> [What the task asks]: Where does the word "panel" appear in the data? Copy every line that holds it.

> [Entries taken from a collection]:
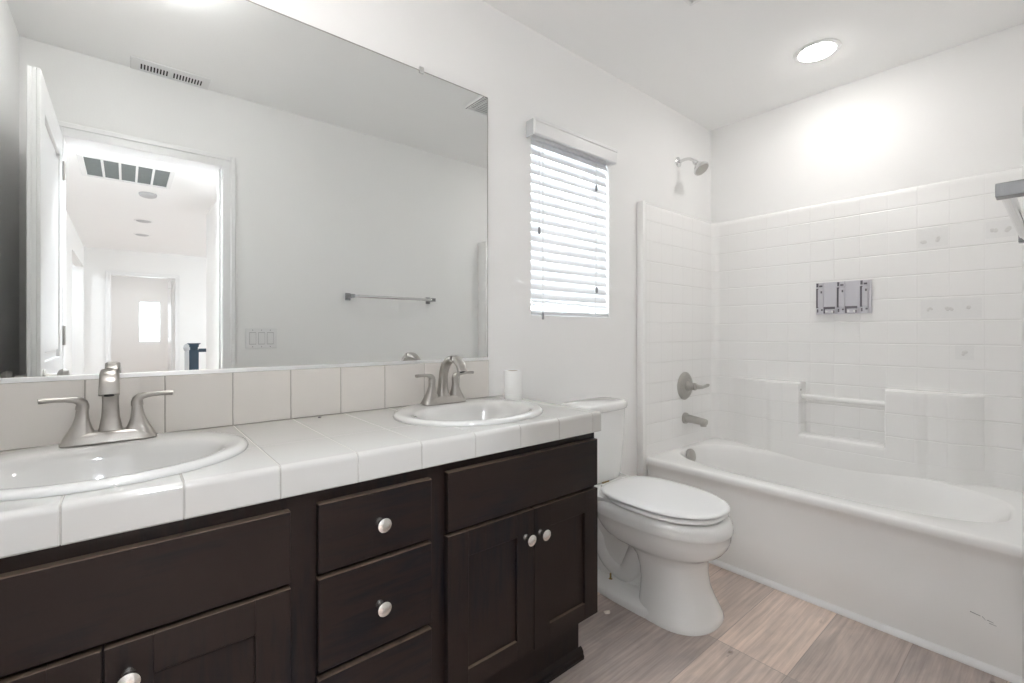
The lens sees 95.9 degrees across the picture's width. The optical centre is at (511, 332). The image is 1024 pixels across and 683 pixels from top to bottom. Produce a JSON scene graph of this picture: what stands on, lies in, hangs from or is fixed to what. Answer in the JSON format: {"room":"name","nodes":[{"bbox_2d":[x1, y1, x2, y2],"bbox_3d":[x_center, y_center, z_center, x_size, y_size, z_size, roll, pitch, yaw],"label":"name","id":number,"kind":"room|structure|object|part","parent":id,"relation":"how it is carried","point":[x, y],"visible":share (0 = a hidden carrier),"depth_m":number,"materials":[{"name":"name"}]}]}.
{"room":"bathroom","nodes":[
{"label":"bathroom","id":0,"kind":"room"},
{"bbox_2d":[250,0,709,475],"bbox_3d":[-0.005,-0.110,2.028,3.527,2.440,0.120,0,0,-40],"label":"wall","id":1,"kind":"structure","parent":0,"point":[524,75],"depth_m":2.05,"materials":[{"name":"paint"}]},
{"bbox_2d":[0,360,488,450],"bbox_3d":[-0.667,0.186,1.388,1.486,0.147,0.014,0,0,-40],"label":"tile backsplash","id":2,"kind":"structure","parent":1,"relation":"attached to","point":[198,401],"depth_m":1.28,"materials":[{"name":"tile"}]},
{"bbox_2d":[0,0,488,383],"bbox_3d":[-0.667,-0.424,1.388,1.486,1.072,0.014,0,0,-40],"label":"wall mirror","id":3,"kind":"object","parent":1,"relation":"attached to","point":[188,187],"visible":1,"depth_m":1.28,"materials":[{"name":"silver mirror"}]},
{"bbox_2d":[531,145,594,316],"bbox_3d":[0.227,-0.475,2.275,0.541,0.800,0.030,0,0,-40],"label":"window","id":4,"kind":"structure","parent":1,"relation":"in","point":[589,311],"depth_m":2.33,"materials":[{"name":"glass"}]},
{"bbox_2d":[526,117,617,319],"bbox_3d":[0.282,-0.485,2.179,0.564,0.857,0.109,0,0,-40],"label":"window blind","id":5,"kind":"object","parent":4,"relation":"attached to","point":[583,285],"visible":0.87,"depth_m":2.19,"materials":[{"name":"white plastic"}]},
{"bbox_3d":[0.122,-0.647,2.056,0.001,0.386,0.001,0,0,-40],"label":"pull cord","id":6,"kind":"part","parent":5,"relation":"part of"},
{"bbox_3d":[0.276,-0.865,2.216,0.525,0.018,0.043,0,0,-40],"label":"head rail","id":7,"kind":"part","parent":5,"relation":"part of","materials":[{"name":"white plastic"}]},
{"bbox_3d":[0.276,-0.086,2.215,0.527,0.016,0.045,0,0,-40],"label":"rail","id":8,"kind":"part","parent":5,"relation":"part of","materials":[{"name":"white plastic"}]},
{"bbox_3d":[0.405,-0.465,2.322,0.002,0.750,0.037,0,0,-40],"label":"ladder cord","id":9,"kind":"part","parent":5,"relation":"part of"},
{"bbox_2d":[675,157,708,175],"bbox_3d":[1.064,-0.988,2.722,0.091,0.142,0.186,0,0,-40],"label":"shower head","id":10,"kind":"object","parent":1,"relation":"attached to","point":[700,167],"visible":1,"depth_m":2.69},
{"bbox_3d":[1.042,-1.017,2.749,0.018,0.048,0.113,0,0,-40],"label":"arm","id":11,"kind":"part","parent":10,"relation":"part of","materials":[{"name":"silver metal"}]},
{"bbox_2d":[481,0,1023,130],"bbox_3d":[0.519,-1.380,1.401,3.527,0.100,1.756,0,0,-40],"label":"ceiling","id":12,"kind":"structure","parent":0,"point":[716,64],"depth_m":2.08,"materials":[{"name":"paint"}]},
{"bbox_2d":[684,0,700,5],"bbox_3d":[0.714,-1.321,1.703,0.220,0.017,0.243,0,0,-40],"label":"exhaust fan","id":13,"kind":"object","parent":12,"relation":"attached to","point":[689,2],"visible":1,"depth_m":1.84,"materials":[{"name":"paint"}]},
{"bbox_2d":[793,38,841,62],"bbox_3d":[1.442,-1.320,2.185,0.190,0.020,0.190,0,0,-40],"label":"recessed light","id":14,"kind":"object","parent":12,"relation":"in","point":[818,50],"visible":1,"depth_m":2.16,"materials":[{"name":"glass"}]},
{"bbox_2d":[799,43,835,61],"bbox_3d":[1.442,-1.318,2.185,0.148,0.016,0.148,0,0,-40],"label":"diffuser","id":15,"kind":"object","parent":14,"relation":"attached to","point":[813,52],"depth_m":2.17,"materials":[{"name":"white plastic"}]},
{"bbox_2d":[550,563,1011,682],"bbox_3d":[0.501,1.160,1.422,3.527,0.100,1.701,0,0,-40],"label":"floor","id":16,"kind":"structure","parent":0,"point":[766,634],"depth_m":1.61,"materials":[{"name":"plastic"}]},
{"bbox_2d":[0,433,597,682],"bbox_3d":[-0.466,0.717,1.204,1.560,0.786,0.549,0,0,-40],"label":"vanity cabinet","id":17,"kind":"object","parent":16,"relation":"on","point":[483,569],"visible":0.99,"depth_m":0.98,"materials":[{"name":"brown wood"}]},
{"bbox_3d":[-0.764,0.711,0.651,0.277,0.410,0.019,0,0,-40],"label":"door","id":18,"kind":"part","parent":17,"relation":"part of","materials":[{"name":"brown wood"}]},
{"bbox_3d":[-0.616,0.557,0.742,0.032,0.032,0.032,0,0,-40],"label":"knob","id":19,"kind":"part","parent":17,"relation":"part of","materials":[{"name":"silver metal"}]},
{"bbox_3d":[-0.549,0.711,0.831,0.276,0.410,0.019,0,0,-40],"label":"door","id":20,"kind":"part","parent":17,"relation":"part of","materials":[{"name":"brown wood"}]},
{"bbox_3d":[-0.552,0.718,0.834,0.152,0.292,0.010,0,0,-40],"label":"door panel","id":21,"kind":"part","parent":17,"relation":"part of","materials":[{"name":"brown wood"}]},
{"bbox_2d":[0,395,600,558],"bbox_3d":[-0.473,0.292,1.215,1.562,0.064,0.522,0,0,-40],"label":"countertop","id":22,"kind":"structure","parent":17,"relation":"on","point":[286,458],"depth_m":0.95,"materials":[{"name":"tile"}]},
{"bbox_2d":[37,368,173,447],"bbox_3d":[-0.913,0.163,1.048,0.176,0.169,0.175,0,0,5],"label":"faucet","id":23,"kind":"object","parent":22,"relation":"on","point":[81,432],"visible":1,"depth_m":1.04,"materials":[{"name":"silver metal"}]},
{"bbox_3d":[-0.977,0.156,1.008,0.023,0.031,0.082,0,0,41],"label":"lever","id":24,"kind":"part","parent":23,"relation":"part of","materials":[{"name":"silver metal"}]},
{"bbox_3d":[-0.960,0.207,1.028,0.065,0.070,0.052,0,0,-40],"label":"handle","id":25,"kind":"part","parent":23,"relation":"part of","materials":[{"name":"silver metal"}]},
{"bbox_3d":[-0.921,0.236,1.060,0.170,0.024,0.060,0,0,-40],"label":"plate","id":26,"kind":"part","parent":23,"relation":"part of","materials":[{"name":"silver metal"}]},
{"bbox_3d":[-0.888,0.156,1.021,0.047,0.154,0.150,0,0,-40],"label":"spout","id":27,"kind":"part","parent":23,"relation":"part of","materials":[{"name":"silver metal"}]},
{"bbox_3d":[-0.882,0.207,1.092,0.065,0.070,0.052,0,0,-40],"label":"handle","id":28,"kind":"part","parent":23,"relation":"part of","materials":[{"name":"silver metal"}]},
{"bbox_3d":[-0.860,0.156,1.105,0.082,0.031,0.023,0,0,-31],"label":"lever","id":29,"kind":"part","parent":23,"relation":"part of","materials":[{"name":"silver metal"}]},
{"bbox_2d":[0,431,247,501],"bbox_3d":[-0.818,0.321,0.932,0.500,0.148,0.440,0,0,-40],"label":"sink","id":30,"kind":"object","parent":22,"relation":"in","point":[49,470],"visible":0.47,"depth_m":0.97,"materials":[{"name":"ceramic"}]},
{"bbox_2d":[415,355,473,405],"bbox_3d":[-0.232,0.163,1.617,0.176,0.169,0.175,0,0,5],"label":"faucet","id":31,"kind":"object","parent":22,"relation":"on","point":[442,395],"visible":1,"depth_m":1.60,"materials":[{"name":"silver metal"}]},
{"bbox_3d":[-0.296,0.156,1.577,0.023,0.031,0.082,0,0,41],"label":"lever","id":32,"kind":"part","parent":31,"relation":"part of","materials":[{"name":"silver metal"}]},
{"bbox_3d":[-0.279,0.207,1.596,0.065,0.070,0.052,0,0,-40],"label":"handle","id":33,"kind":"part","parent":31,"relation":"part of","materials":[{"name":"silver metal"}]},
{"bbox_3d":[-0.240,0.236,1.629,0.170,0.024,0.060,0,0,-40],"label":"plate","id":34,"kind":"part","parent":31,"relation":"part of","materials":[{"name":"silver metal"}]},
{"bbox_3d":[-0.208,0.156,1.590,0.047,0.154,0.150,0,0,-40],"label":"spout","id":35,"kind":"part","parent":31,"relation":"part of","materials":[{"name":"silver metal"}]},
{"bbox_3d":[-0.202,0.207,1.661,0.065,0.070,0.052,0,0,-40],"label":"handle","id":36,"kind":"part","parent":31,"relation":"part of","materials":[{"name":"silver metal"}]},
{"bbox_3d":[-0.179,0.156,1.674,0.082,0.031,0.023,0,0,-31],"label":"lever","id":37,"kind":"part","parent":31,"relation":"part of","materials":[{"name":"silver metal"}]},
{"bbox_2d":[393,399,542,426],"bbox_3d":[-0.135,0.321,1.503,0.500,0.148,0.440,0,0,-40],"label":"sink","id":38,"kind":"object","parent":22,"relation":"in","point":[471,412],"visible":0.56,"depth_m":1.56,"materials":[{"name":"ceramic"}]},
{"bbox_2d":[504,370,521,399],"bbox_3d":[0.003,0.203,1.783,0.069,0.112,0.069,0,0,-40],"label":"candle","id":39,"kind":"object","parent":22,"relation":"on","point":[512,378],"visible":0.95,"depth_m":1.75,"materials":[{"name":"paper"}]},
{"bbox_3d":[-0.301,0.812,1.038,0.264,0.196,0.019,0,0,-40],"label":"drawer","id":40,"kind":"part","parent":17,"relation":"part of","materials":[{"name":"brown wood"}]},
{"bbox_3d":[-0.301,0.604,1.038,0.264,0.193,0.019,0,0,-40],"label":"drawer","id":41,"kind":"part","parent":17,"relation":"part of","materials":[{"name":"brown wood"}]},
{"bbox_3d":[-0.301,0.425,1.038,0.264,0.144,0.019,0,0,-40],"label":"drawer","id":42,"kind":"part","parent":17,"relation":"part of","materials":[{"name":"brown wood"}]},
{"bbox_3d":[-0.285,0.605,1.018,0.032,0.032,0.032,0,0,-40],"label":"knob","id":43,"kind":"part","parent":17,"relation":"part of","materials":[{"name":"silver metal"}]},
{"bbox_3d":[-0.285,0.422,1.018,0.032,0.032,0.032,0,0,-40],"label":"knob","id":44,"kind":"part","parent":17,"relation":"part of","materials":[{"name":"silver metal"}]},
{"bbox_3d":[-0.054,0.712,1.244,0.288,0.408,0.019,0,0,-40],"label":"door","id":45,"kind":"part","parent":17,"relation":"part of","materials":[{"name":"brown wood"}]},
{"bbox_3d":[-0.057,0.719,1.248,0.164,0.290,0.010,0,0,-40],"label":"door panel","id":46,"kind":"part","parent":17,"relation":"part of","materials":[{"name":"brown wood"}]},
{"bbox_3d":[0.049,0.581,1.297,0.032,0.032,0.032,0,0,-40],"label":"knob","id":47,"kind":"part","parent":17,"relation":"part of","materials":[{"name":"silver metal"}]},
{"bbox_3d":[0.092,0.582,1.333,0.032,0.032,0.032,0,0,-40],"label":"knob","id":48,"kind":"part","parent":17,"relation":"part of","materials":[{"name":"silver metal"}]},
{"bbox_3d":[-0.358,1.091,1.074,1.560,0.038,0.016,0,0,-40],"label":"toe moulding","id":49,"kind":"part","parent":17,"relation":"part of","materials":[{"name":"brown wood"}]},
{"bbox_3d":[0.167,0.712,1.429,0.280,0.408,0.019,0,0,-40],"label":"door","id":50,"kind":"part","parent":17,"relation":"part of","materials":[{"name":"brown wood"}]},
{"bbox_3d":[0.164,0.719,1.432,0.156,0.290,0.010,0,0,-40],"label":"door panel","id":51,"kind":"part","parent":17,"relation":"part of","materials":[{"name":"brown wood"}]},
{"bbox_2d":[561,397,733,635],"bbox_3d":[0.556,0.717,1.958,0.421,0.787,0.708,0,0,-40],"label":"toilet","id":52,"kind":"object","parent":16,"relation":"on","point":[658,538],"visible":0.8,"depth_m":1.80,"materials":[{"name":"ceramic"}]},
{"bbox_3d":[0.391,0.343,2.155,0.356,0.040,0.174,0,0,-40],"label":"tank lid","id":53,"kind":"part","parent":52,"relation":"part of","materials":[{"name":"ceramic"}]},
{"bbox_3d":[0.388,0.528,2.159,0.332,0.331,0.154,0,0,-40],"label":"tank","id":54,"kind":"part","parent":52,"relation":"part of","materials":[{"name":"ceramic"}]},
{"bbox_3d":[0.627,0.671,1.904,0.377,0.016,0.503,0,0,-40],"label":"lid","id":55,"kind":"part","parent":52,"relation":"part of","materials":[{"name":"plastic"}]},
{"bbox_3d":[0.633,0.694,1.897,0.372,0.016,0.474,0,0,-40],"label":"seat","id":56,"kind":"part","parent":52,"relation":"part of","materials":[{"name":"plastic"}]},
{"bbox_2d":[646,438,1022,676],"bbox_3d":[1.473,0.896,2.238,0.780,0.428,1.386,0,0,-40],"label":"bathtub","id":57,"kind":"object","parent":16,"relation":"on","point":[940,563],"visible":0.86,"depth_m":1.84,"materials":[{"name":"ceramic"}]},
{"bbox_3d":[1.047,0.722,2.701,0.080,0.081,0.034,0,0,-40],"label":"overflow plate","id":58,"kind":"part","parent":57,"relation":"part of","materials":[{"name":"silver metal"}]},
{"bbox_2d":[709,559,1023,682],"bbox_3d":[1.197,1.100,1.946,0.024,0.020,1.469,0,0,-40],"label":"trim","id":59,"kind":"structure","parent":57,"relation":"attached to","point":[954,655],"depth_m":1.72,"materials":[{"name":"paint"}]},
{"bbox_2d":[710,23,1023,222],"bbox_3d":[1.872,-0.110,2.453,0.100,2.440,1.636,0,0,-40],"label":"wall","id":60,"kind":"structure","parent":0,"point":[956,112],"depth_m":2.36,"materials":[{"name":"paint"}]},
{"bbox_2d":[637,106,1023,681],"bbox_3d":[1.481,0.199,2.202,0.815,1.822,1.520,0,0,-40],"label":"tub surround","id":61,"kind":"object","parent":60,"relation":"attached to","point":[928,383],"depth_m":2.43,"materials":[{"name":"tile"}]},
{"bbox_2d":[677,372,709,399],"bbox_3d":[1.090,0.321,2.767,0.237,0.166,0.080,0,0,-40],"label":"tub valve","id":62,"kind":"object","parent":61,"relation":"attached to","point":[685,385],"visible":1,"depth_m":2.74,"materials":[{"name":"silver metal"}]},
{"bbox_3d":[1.134,0.321,2.774,0.161,0.036,0.035,0,0,-40],"label":"lever","id":63,"kind":"part","parent":62,"relation":"part of","materials":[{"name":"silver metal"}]},
{"bbox_2d":[682,412,707,426],"bbox_3d":[1.082,0.514,2.721,0.066,0.067,0.139,0,0,-40],"label":"tub spout","id":64,"kind":"object","parent":61,"relation":"attached to","point":[686,418],"visible":1,"depth_m":2.71,"materials":[{"name":"silver metal"}]},
{"bbox_3d":[1.689,-0.183,2.533,0.009,0.170,0.031,0,0,-40],"label":"holder rail","id":65,"kind":"part","parent":61,"relation":"part of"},
{"bbox_2d":[823,307,835,313],"bbox_3d":[1.714,-0.119,2.494,0.022,0.036,0.053,0,0,-40],"label":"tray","id":66,"kind":"object","parent":61,"relation":"on","point":[826,310],"depth_m":2.49,"materials":[{"name":"white plastic"}]},
{"bbox_3d":[1.473,0.002,2.239,0.780,1.425,1.418,0,0,-40],"label":"wall panel","id":67,"kind":"part","parent":61,"relation":"part of","materials":[{"name":"tile"}]},
{"bbox_3d":[1.751,-0.183,2.459,0.009,0.170,0.031,0,0,-40],"label":"holder rail","id":68,"kind":"part","parent":61,"relation":"part of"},
{"bbox_3d":[1.755,-0.184,2.454,0.034,0.173,0.248,0,0,-40],"label":"dispenser bracket","id":69,"kind":"part","parent":61,"relation":"part of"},
{"bbox_2d":[845,306,857,312],"bbox_3d":[1.777,-0.119,2.418,0.022,0.036,0.053,0,0,-40],"label":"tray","id":70,"kind":"object","parent":61,"relation":"on","point":[848,309],"depth_m":2.41,"materials":[{"name":"white plastic"}]},
{"bbox_3d":[1.817,-0.183,2.381,0.009,0.170,0.031,0,0,-40],"label":"holder rail","id":71,"kind":"part","parent":61,"relation":"part of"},
{"bbox_3d":[1.045,-0.110,0.771,3.327,2.440,0.115,0,0,-40],"label":"wall","id":72,"kind":"structure","parent":0,"visible":0},
{"bbox_2d":[995,179,1023,242],"bbox_3d":[1.064,-0.232,0.924,0.626,0.048,0.095,0,0,-40],"label":"towel bar","id":73,"kind":"object","parent":72,"relation":"attached to","point":[1008,192],"visible":1,"depth_m":0.78,"materials":[{"name":"silver metal"}]},
{"bbox_3d":[0.837,-0.232,0.734,0.035,0.048,0.095,0,0,-40],"label":"post","id":74,"kind":"part","parent":73,"relation":"part of","materials":[{"name":"silver metal"}]}
]}

> [Result of the task]:
{"bbox_3d":[-0.552,0.718,0.834,0.152,0.292,0.010,0,0,-40],"label":"door panel","id":21,"kind":"part","parent":17,"relation":"part of","materials":[{"name":"brown wood"}]},
{"bbox_3d":[-0.057,0.719,1.248,0.164,0.290,0.010,0,0,-40],"label":"door panel","id":46,"kind":"part","parent":17,"relation":"part of","materials":[{"name":"brown wood"}]},
{"bbox_3d":[0.164,0.719,1.432,0.156,0.290,0.010,0,0,-40],"label":"door panel","id":51,"kind":"part","parent":17,"relation":"part of","materials":[{"name":"brown wood"}]},
{"bbox_3d":[1.473,0.002,2.239,0.780,1.425,1.418,0,0,-40],"label":"wall panel","id":67,"kind":"part","parent":61,"relation":"part of","materials":[{"name":"tile"}]},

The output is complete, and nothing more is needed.